司慧笑笑,月光撒過她半邊的臉頰。
“我偶然間沒事的時候,會常來這裡。”司慧說,“不覺得很淡雅彆致嗎?”
“覺得啊。”我走到酒吧的裡麵,站在其中一張桌子的旁邊,拉開一張藤椅,請司慧就坐,“不曾想這還是露天式的呢,嗬嗬!”
司慧雙手由上及下,滑過自己包臀連衣裙的兩側,直順到裙擺最下沿的位置,然後緩緩坐下——整套動作自然而然,優雅而不做作。
是的,這畫麵,我感覺少一分都是嬌柔無味,多一分都是刻意擦邊。
她的性感,由內而出,散發出來的全都是高級的氣息與氣質。
她抬頭看著我,帶著三分的風情,對我說:“你也坐呀,站著乾嘛呢。”
我說:“酒是怎麼個點法?需要過去跟老板說嗎?”
說完我指了指較遠處吧台的位置。
“你好好地先坐下便是,很快就會有人過來問的了。”司慧說著,就順勢慢慢地架起了她那足以封神百裡的標誌性二郎腿。
於是我不再多問,拉了另一張藤椅,坐好。
空暇之餘,我環顧四周,發現這小酒吧更像是一個莊園裡的庭院,栽滿了鮮花,而又四處不失酒香。

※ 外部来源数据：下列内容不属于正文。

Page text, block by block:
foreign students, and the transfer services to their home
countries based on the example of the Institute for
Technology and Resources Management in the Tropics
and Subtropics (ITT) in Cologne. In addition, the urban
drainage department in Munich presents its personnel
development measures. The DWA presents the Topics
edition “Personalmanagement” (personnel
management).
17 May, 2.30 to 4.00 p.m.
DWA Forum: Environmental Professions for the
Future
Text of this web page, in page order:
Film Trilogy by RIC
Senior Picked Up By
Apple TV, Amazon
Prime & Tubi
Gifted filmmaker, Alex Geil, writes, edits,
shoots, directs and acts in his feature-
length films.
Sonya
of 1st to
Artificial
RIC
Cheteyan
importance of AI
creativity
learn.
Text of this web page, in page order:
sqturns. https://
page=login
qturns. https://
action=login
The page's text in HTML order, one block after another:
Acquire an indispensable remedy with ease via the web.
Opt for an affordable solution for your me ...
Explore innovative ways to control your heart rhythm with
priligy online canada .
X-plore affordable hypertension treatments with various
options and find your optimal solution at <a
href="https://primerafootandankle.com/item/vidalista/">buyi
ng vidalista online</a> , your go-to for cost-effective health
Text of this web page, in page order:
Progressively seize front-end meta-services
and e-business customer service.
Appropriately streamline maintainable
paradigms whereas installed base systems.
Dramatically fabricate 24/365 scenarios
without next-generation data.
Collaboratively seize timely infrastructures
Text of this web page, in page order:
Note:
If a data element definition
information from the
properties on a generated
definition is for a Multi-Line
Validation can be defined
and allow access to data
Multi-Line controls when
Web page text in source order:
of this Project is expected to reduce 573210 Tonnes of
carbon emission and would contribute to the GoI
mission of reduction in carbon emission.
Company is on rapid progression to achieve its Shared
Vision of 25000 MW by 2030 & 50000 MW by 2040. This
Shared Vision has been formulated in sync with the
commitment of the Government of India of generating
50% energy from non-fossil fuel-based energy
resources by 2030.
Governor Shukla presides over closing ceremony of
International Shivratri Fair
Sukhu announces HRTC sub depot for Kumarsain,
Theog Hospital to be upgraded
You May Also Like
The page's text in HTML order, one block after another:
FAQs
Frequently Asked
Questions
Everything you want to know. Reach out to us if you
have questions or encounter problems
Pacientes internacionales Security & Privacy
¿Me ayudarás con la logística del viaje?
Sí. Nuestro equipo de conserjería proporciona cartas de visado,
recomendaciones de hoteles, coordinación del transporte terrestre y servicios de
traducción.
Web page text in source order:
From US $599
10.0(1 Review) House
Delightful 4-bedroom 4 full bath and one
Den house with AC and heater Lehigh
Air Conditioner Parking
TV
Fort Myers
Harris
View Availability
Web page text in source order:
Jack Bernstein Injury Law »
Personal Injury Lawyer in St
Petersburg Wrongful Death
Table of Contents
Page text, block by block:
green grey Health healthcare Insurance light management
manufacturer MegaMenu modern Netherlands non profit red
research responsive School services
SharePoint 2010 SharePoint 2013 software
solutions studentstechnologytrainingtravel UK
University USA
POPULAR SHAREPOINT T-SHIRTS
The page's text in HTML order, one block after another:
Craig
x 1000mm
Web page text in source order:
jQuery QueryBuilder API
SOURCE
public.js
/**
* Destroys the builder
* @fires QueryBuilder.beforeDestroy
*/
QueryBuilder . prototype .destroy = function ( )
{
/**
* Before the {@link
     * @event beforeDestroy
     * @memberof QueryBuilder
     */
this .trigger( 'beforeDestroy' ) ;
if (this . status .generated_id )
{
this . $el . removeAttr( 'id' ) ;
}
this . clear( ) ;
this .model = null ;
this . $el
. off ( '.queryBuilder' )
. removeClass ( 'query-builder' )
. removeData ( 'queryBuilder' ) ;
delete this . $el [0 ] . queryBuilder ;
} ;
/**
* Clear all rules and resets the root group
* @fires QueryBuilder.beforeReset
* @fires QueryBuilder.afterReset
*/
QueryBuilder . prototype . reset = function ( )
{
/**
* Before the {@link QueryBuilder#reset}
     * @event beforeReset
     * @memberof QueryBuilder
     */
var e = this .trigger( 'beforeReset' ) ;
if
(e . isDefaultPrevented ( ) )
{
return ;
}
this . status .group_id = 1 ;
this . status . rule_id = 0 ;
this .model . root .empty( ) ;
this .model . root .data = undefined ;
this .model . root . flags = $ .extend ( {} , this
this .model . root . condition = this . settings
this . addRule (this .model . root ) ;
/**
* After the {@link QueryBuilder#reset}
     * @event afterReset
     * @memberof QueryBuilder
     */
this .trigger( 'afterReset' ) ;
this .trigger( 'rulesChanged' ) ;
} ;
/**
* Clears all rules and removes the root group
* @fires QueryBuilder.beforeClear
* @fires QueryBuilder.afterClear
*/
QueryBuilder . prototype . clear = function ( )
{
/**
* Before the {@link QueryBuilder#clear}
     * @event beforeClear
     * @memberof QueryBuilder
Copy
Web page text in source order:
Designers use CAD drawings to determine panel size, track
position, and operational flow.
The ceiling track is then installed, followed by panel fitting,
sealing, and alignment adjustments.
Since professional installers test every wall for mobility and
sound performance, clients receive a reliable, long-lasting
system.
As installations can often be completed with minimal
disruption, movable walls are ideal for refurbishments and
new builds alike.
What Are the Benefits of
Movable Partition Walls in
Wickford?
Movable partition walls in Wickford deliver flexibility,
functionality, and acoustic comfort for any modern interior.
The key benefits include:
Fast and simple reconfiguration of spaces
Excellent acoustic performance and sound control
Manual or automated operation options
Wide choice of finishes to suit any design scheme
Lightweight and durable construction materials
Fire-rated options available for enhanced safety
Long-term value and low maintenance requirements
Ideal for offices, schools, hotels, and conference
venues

空氣時時是新鮮的,比起那些封閉的空間,這裡的確讓人舒心太多太多。
四個角落,都懸掛著一個不算太大的功放,那低低放出來的歌聲不像是舞曲慢搖,更像是帶著故事的淡淡的民謠。
不過十張的桌子,且來者不多。我很懷疑這酒吧的老板開這種小眾消費型的場所到底有沒有在賺錢。如果不賺錢,到底又是怎樣的心態與情懷在如此支撐著TA。
“唔?來啦?”不多時,我們的桌前就來了一位身穿旗袍的中年婦女,想必她就是這兒的老板娘,她笑著跟司慧說,“今晚不是一個人了喲,嗬嗬!”隨後,這婦女又用上下打量的神情看了看我。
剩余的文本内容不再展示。